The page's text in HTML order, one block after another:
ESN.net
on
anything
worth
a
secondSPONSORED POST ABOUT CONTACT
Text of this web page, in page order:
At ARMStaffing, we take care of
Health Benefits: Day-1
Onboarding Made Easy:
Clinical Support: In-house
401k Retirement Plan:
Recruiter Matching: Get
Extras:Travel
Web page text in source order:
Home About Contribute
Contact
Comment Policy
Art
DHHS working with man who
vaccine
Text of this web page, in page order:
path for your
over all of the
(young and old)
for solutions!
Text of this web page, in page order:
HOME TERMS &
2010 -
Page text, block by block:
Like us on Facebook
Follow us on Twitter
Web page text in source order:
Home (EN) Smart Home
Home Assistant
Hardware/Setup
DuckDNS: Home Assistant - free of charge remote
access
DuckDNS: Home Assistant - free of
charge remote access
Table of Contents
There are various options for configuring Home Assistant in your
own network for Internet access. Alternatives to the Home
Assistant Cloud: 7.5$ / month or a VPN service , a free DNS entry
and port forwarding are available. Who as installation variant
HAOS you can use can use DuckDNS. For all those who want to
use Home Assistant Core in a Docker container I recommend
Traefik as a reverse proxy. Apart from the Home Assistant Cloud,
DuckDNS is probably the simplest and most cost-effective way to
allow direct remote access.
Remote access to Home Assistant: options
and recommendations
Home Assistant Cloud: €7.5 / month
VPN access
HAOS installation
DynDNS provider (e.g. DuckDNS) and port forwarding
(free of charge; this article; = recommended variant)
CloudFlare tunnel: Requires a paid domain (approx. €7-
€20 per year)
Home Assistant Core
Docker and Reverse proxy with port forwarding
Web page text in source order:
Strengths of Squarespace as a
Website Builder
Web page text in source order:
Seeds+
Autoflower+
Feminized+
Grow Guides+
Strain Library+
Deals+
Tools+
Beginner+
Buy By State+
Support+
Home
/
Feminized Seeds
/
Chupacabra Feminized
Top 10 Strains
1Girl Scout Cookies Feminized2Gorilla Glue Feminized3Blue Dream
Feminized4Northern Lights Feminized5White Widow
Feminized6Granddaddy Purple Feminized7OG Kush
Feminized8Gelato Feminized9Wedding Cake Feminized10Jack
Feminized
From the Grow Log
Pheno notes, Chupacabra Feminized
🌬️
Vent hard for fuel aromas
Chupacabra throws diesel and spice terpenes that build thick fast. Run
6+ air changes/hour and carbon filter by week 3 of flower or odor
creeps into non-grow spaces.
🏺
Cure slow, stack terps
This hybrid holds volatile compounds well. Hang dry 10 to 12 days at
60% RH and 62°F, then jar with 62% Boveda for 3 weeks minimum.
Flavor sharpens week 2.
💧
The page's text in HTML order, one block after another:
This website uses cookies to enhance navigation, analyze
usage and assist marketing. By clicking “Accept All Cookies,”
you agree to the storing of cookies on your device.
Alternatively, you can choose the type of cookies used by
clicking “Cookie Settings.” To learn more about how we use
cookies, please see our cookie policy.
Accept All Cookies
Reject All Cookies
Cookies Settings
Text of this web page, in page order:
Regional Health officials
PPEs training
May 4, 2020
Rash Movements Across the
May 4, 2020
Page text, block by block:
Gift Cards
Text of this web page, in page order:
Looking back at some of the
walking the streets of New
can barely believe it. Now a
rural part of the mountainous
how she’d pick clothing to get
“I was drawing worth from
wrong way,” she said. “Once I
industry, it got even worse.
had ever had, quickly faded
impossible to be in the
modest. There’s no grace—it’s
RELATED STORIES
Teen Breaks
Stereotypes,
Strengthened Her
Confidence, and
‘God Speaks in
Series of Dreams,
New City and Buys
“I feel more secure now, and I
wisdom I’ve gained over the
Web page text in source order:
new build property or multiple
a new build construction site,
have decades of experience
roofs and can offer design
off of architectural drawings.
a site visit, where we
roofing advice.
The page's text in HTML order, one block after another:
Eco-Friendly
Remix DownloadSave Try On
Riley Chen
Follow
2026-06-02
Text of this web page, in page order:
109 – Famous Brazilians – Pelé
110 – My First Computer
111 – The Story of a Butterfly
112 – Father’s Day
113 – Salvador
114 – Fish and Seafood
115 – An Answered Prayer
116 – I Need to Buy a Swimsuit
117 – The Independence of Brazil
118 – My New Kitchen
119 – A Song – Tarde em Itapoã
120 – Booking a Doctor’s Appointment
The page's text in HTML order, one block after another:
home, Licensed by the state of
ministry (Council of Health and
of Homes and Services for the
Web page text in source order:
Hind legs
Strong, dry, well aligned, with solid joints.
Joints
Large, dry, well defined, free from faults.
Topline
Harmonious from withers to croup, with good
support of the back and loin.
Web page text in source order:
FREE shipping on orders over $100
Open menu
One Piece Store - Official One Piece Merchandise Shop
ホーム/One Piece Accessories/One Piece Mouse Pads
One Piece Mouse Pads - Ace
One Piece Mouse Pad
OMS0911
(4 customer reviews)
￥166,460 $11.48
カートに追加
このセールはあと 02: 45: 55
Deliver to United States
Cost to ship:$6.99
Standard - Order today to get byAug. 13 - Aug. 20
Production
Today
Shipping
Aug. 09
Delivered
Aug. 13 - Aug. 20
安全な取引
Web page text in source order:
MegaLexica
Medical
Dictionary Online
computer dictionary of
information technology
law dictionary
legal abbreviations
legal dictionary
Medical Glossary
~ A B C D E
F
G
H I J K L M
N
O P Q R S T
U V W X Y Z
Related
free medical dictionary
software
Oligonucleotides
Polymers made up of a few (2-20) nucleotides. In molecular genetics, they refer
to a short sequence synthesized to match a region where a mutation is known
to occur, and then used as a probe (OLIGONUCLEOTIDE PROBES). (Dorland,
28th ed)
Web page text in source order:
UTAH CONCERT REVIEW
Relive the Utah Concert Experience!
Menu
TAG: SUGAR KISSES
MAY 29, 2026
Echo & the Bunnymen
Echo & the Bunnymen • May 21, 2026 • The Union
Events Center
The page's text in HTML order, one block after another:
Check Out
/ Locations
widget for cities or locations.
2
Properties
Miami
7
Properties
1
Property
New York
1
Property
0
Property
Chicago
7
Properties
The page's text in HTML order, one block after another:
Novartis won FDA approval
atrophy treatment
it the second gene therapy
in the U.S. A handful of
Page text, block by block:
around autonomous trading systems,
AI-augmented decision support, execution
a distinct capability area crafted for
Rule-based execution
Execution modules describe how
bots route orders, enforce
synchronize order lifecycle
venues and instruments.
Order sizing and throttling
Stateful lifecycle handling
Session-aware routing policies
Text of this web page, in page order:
● ● ●
◆ TASK DETAILS: Return the full data above, line for line.

◆ TASK ANSWER:
The page's text in HTML order, one block after another:
ESN.net
on
anything
worth
a
secondSPONSORED POST ABOUT CONTACT
Text of this web page, in page order:
At ARMStaffing, we take care of
Health Benefits: Day-1
Onboarding Made Easy:
Clinical Support: In-house
401k Retirement Plan:
Recruiter Matching: Get
Extras:Travel
Web page text in source order:
Home About Contribute
Contact
Comment Policy
Art
DHHS working with man who
vaccine
Text of this web page, in page order:
path for your
over all of the
(young and old)
for solutions!
Text of this web page, in page order:
HOME TERMS &
2010 -
Page text, block by block:
Like us on Facebook
Follow us on Twitter
Web page text in source order:
Home (EN) Smart Home
Home Assistant
Hardware/Setup
DuckDNS: Home Assistant - free of charge remote
access
DuckDNS: Home Assistant - free of
charge remote access
Table of Contents
There are various options for configuring Home Assistant in your
own network for Internet access. Alternatives to the Home
Assistant Cloud: 7.5$ / month or a VPN service , a free DNS entry
and port forwarding are available. Who as installation variant
HAOS you can use can use DuckDNS. For all those who want to
use Home Assistant Core in a Docker container I recommend
Traefik as a reverse proxy. Apart from the Home Assistant Cloud,
DuckDNS is probably the simplest and most cost-effective way to
allow direct remote access.
Remote access to Home Assistant: options
and recommendations
Home Assistant Cloud: €7.5 / month
VPN access
HAOS installation
DynDNS provider (e.g. DuckDNS) and port forwarding
(free of charge; this article; = recommended variant)
CloudFlare tunnel: Requires a paid domain (approx. €7-
€20 per year)
Home Assistant Core
Docker and Reverse proxy with port forwarding
Web page text in source order:
Strengths of Squarespace as a
Website Builder
Web page text in source order:
Seeds+
Autoflower+
Feminized+
Grow Guides+
Strain Library+
Deals+
Tools+
Beginner+
Buy By State+
Support+
Home
/
Feminized Seeds
/
Chupacabra Feminized
Top 10 Strains
1Girl Scout Cookies Feminized2Gorilla Glue Feminized3Blue Dream
Feminized4Northern Lights Feminized5White Widow
Feminized6Granddaddy Purple Feminized7OG Kush
Feminized8Gelato Feminized9Wedding Cake Feminized10Jack
Feminized
From the Grow Log
Pheno notes, Chupacabra Feminized
🌬️
Vent hard for fuel aromas
Chupacabra throws diesel and spice terpenes that build thick fast. Run
6+ air changes/hour and carbon filter by week 3 of flower or odor
creeps into non-grow spaces.
🏺
Cure slow, stack terps
This hybrid holds volatile compounds well. Hang dry 10 to 12 days at
60% RH and 62°F, then jar with 62% Boveda for 3 weeks minimum.
Flavor sharpens week 2.
💧
The page's text in HTML order, one block after another:
This website uses cookies to enhance navigation, analyze
usage and assist marketing. By clicking “Accept All Cookies,”
you agree to the storing of cookies on your device.
Alternatively, you can choose the type of cookies used by
clicking “Cookie Settings.” To learn more about how we use
cookies, please see our cookie policy.
Accept All Cookies
Reject All Cookies
Cookies Settings
Text of this web page, in page order:
Regional Health officials
PPEs training
May 4, 2020
Rash Movements Across the
May 4, 2020
Page text, block by block:
Gift Cards
Text of this web page, in page order:
Looking back at some of the
walking the streets of New
can barely believe it. Now a
rural part of the mountainous
how she’d pick clothing to get
“I was drawing worth from
wrong way,” she said. “Once I
industry, it got even worse.
had ever had, quickly faded
impossible to be in the
modest. There’s no grace—it’s
RELATED STORIES
Teen Breaks
Stereotypes,
Strengthened Her
Confidence, and
‘God Speaks in
Series of Dreams,
New City and Buys
“I feel more secure now, and I
wisdom I’ve gained over the
Web page text in source order:
new build property or multiple
a new build construction site,
have decades of experience
roofs and can offer design
off of architectural drawings.
a site visit, where we
roofing advice.
The page's text in HTML order, one block after another:
Eco-Friendly
Remix DownloadSave Try On
Riley Chen
Follow
2026-06-02
Text of this web page, in page order:
109 – Famous Brazilians – Pelé
110 – My First Computer
111 – The Story of a Butterfly
112 – Father’s Day
113 – Salvador
114 – Fish and Seafood
115 – An Answered Prayer
116 – I Need to Buy a Swimsuit
117 – The Independence of Brazil
118 – My New Kitchen
119 – A Song – Tarde em Itapoã
120 – Booking a Doctor’s Appointment
The page's text in HTML order, one block after another:
home, Licensed by the state of
ministry (Council of Health and
of Homes and Services for the
Web page text in source order:
Hind legs
Strong, dry, well aligned, with solid joints.
Joints
Large, dry, well defined, free from faults.
Topline
Harmonious from withers to croup, with good
support of the back and loin.
Web page text in source order:
FREE shipping on orders over $100
Open menu
One Piece Store - Official One Piece Merchandise Shop
ホーム/One Piece Accessories/One Piece Mouse Pads
One Piece Mouse Pads - Ace
One Piece Mouse Pad
OMS0911
(4 customer reviews)
￥166,460 $11.48
カートに追加
このセールはあと 02: 45: 55
Deliver to United States
Cost to ship:$6.99
Standard - Order today to get byAug. 13 - Aug. 20
Production
Today
Shipping
Aug. 09
Delivered
Aug. 13 - Aug. 20
安全な取引
Web page text in source order:
MegaLexica
Medical
Dictionary Online
computer dictionary of
information technology
law dictionary
legal abbreviations
legal dictionary
Medical Glossary
~ A B C D E
F
G
H I J K L M
N
O P Q R S T
U V W X Y Z
Related
free medical dictionary
software
Oligonucleotides
Polymers made up of a few (2-20) nucleotides. In molecular genetics, they refer
to a short sequence synthesized to match a region where a mutation is known
to occur, and then used as a probe (OLIGONUCLEOTIDE PROBES). (Dorland,
28th ed)
Web page text in source order:
UTAH CONCERT REVIEW
Relive the Utah Concert Experience!
Menu
TAG: SUGAR KISSES
MAY 29, 2026
Echo & the Bunnymen
Echo & the Bunnymen • May 21, 2026 • The Union
Events Center
The page's text in HTML order, one block after another:
Check Out
/ Locations
widget for cities or locations.
2
Properties
Miami
7
Properties
1
Property
New York
1
Property
0
Property
Chicago
7
Properties
The page's text in HTML order, one block after another:
Novartis won FDA approval
atrophy treatment
it the second gene therapy
in the U.S. A handful of
Page text, block by block:
around autonomous trading systems,
AI-augmented decision support, execution
a distinct capability area crafted for
Rule-based execution
Execution modules describe how
bots route orders, enforce
synchronize order lifecycle
venues and instruments.
Order sizing and throttling
Stateful lifecycle handling
Session-aware routing policies
Text of this web page, in page order:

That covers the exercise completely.